22-90079 In re Cruikshank UNITED STATES COURT OF APPEALS FOR THE SECOND CIRCUIT
SUMMARY ORDER RULINGS BY SUMMARY ORDER DO NOT HAVE PRECEDENTIAL EFFECT. CITATION TO A SUMMARY ORDER FILED ON OR AFTER JANUARY 1, 2007, IS PERMITTED AND IS GOVERNED BY FEDERAL RULE OF APPELLATE PROCEDURE 32.1 AND THIS COURT=S LOCAL RULE 32.1.1. WHEN CITING A SUMMARY ORDER IN A DOCUMENT FILED WITH THIS COURT, A PARTY MUST CITE EITHER THE FEDERAL APPENDIX OR AN ELECTRONIC DATABASE (WITH THE NOTATION ASUMMARY ORDER@). A PARTY CITING TO A SUMMARY ORDER MUST SERVE A COPY OF IT ON ANY PARTY NOT REPRESENTED BY COUNSEL.
At a stated term of the United States Court of Appeals for the Second Circuit, held at the Thurgood Marshall United States Courthouse, 40 Foley Square, in the City of New York, on the 13th day of August, two thousand twenty-five.
PRESENT: JOSÉ A. CABRANES, RICHARD C. WESLEY, MYRNA PÉREZ, Circuit Judges.
22-90079-am IN RE ALLAN BALDWIN CRUIKSHANK, JR., ORDER OF Attorney. GRIEVANCE PANEL
FOR ATTORNEY: ALLAN B. CRUIKSHANK, JR. Plattsburgh, New York
By order filed in September 2022, this panel ordered Allan Baldwin Cruikshank, Jr., to show cause why disciplinary or other corrective measures should not be imposed on him pursuant to Federal Rules of Appellate Procedure 46(b) and (c) and Second Circuit Local Rule 46.2.
Cruikshank had been referred to this panel based on his conduct in United States v. Choudhry, 2d Cir. 21-2011, in which he represented the appellant, Mohammad Choudhry. That appeal was from an August 2021 criminal judgment, under which Choudhry was sentenced to, inter alia, 46 months’ imprisonment. See United States v. Choudhry, N.D.N.Y. 20-cr-63, doc. 32 (judgment). The procedural history of the appeal—as detailed in the September 2022 order—suggested Cruikshank’s possible neglect of his client, unwarranted delay, and waste of judicial and opposing party resources. 1
Cruikshank failed to respond to our September 2022 order and failed to further prosecute the Choudhry appeal after having received an extension of time to file his brief in July 2022. See Choudhry, 2d Cir. 21-2011, doc. 48 (order granting extension of time). In February 2024, the Court sua sponte relieved Cruikshank as counsel for Choudhry and new counsel was appointed to determine if Choudhry wished to pursue the appeal. See id., doc. 56 (order). Additionally, in March 2024, Cruikshank was barred from applying for readmission to this Court’s bar, or representing any party in this Court, until such time as he responded to the September 2022 order and received leave of the Court for any proposed representation. See 2d Cir. 22-90079, 3/15/2024 Order.

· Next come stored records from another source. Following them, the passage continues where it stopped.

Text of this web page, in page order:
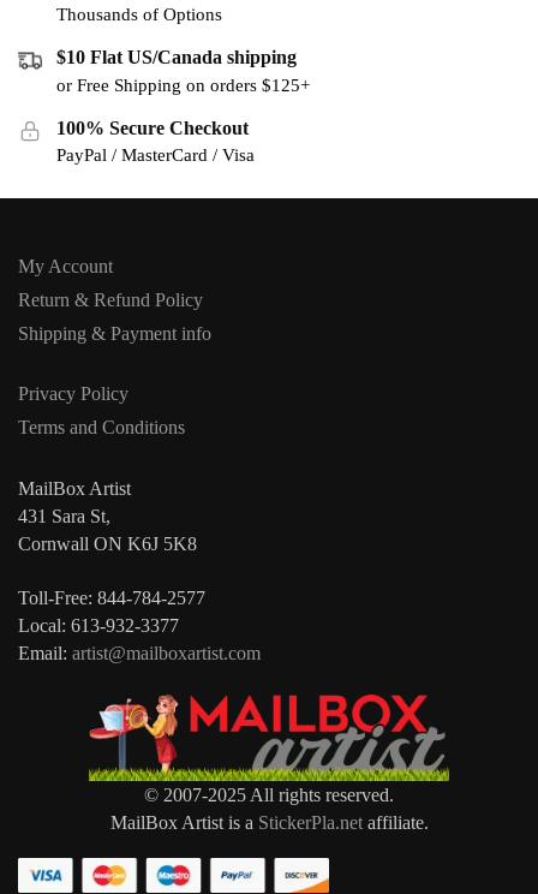
Thousands of Options
$10 Flat US/Canada shipping
or Free Shipping on orders $125+
100% Secure Checkout
PayPal / MasterCard / Visa
My Account
Return & Refund Policy
Shipping & Payment info
Privacy Policy
Terms and Conditions
MailBox Artist
431 Sara St,
Cornwall ON K6J 5K8
Toll-Free: 844-784-2577
Local: 613-932-3377
Email: artist@mailboxartist.com
© 2007-2025 All rights reserved.
MailBox Artist is a StickerPla.netaffiliate.

In June 2024, Cruikshank responded to the September 2022 order, although he did not explain his delay. In his response, he first describes his disciplinary history in the New York State Appellate Division, Third Department, which consisted of: (a) a 2004 letter of caution, based on repeated failures to attend scheduled proceedings in a criminal case; (b) a 2008 letter of caution, based on failure to perfect an appeal from a traffic violation conviction, failure to respond to client communications for over two years, and failure to respond to disciplinary committee letters; (c) a 2022 admonition relating to a divorce action, based on failure to obtain a signature required for the transfer of marital property, failure to respond to the client’s requests to resolve that matter (until after she filed a disciplinary complaint), and failure to cooperate with the disciplinary committee; and (d) another 2022 admonition, based on failure to comply with a scheduling order in a family court custody case (resulting in the barring of the client’s evidence), and failure to respond to client communications, to reasonably consult with the client, and to comply with the client’s reasonable requests for information. See Response at 2-5 (pdf pag.); see also August 2025 Supplemental Response. 2
Regarding his conduct in Choudhry, Cruikshank states that his district court representation of Choudhry was diligent but concedes that he did not “effectively and timely prosecuting the appeal,” in which he “created unnecessary delay” and “was inadequate and ineffective in completing [his] duties as
1 The New York State attorney registration website reflects that Cruikshank has been a member of the New York
bar since 1999. His admission to this Court’s bar expired in January 2022.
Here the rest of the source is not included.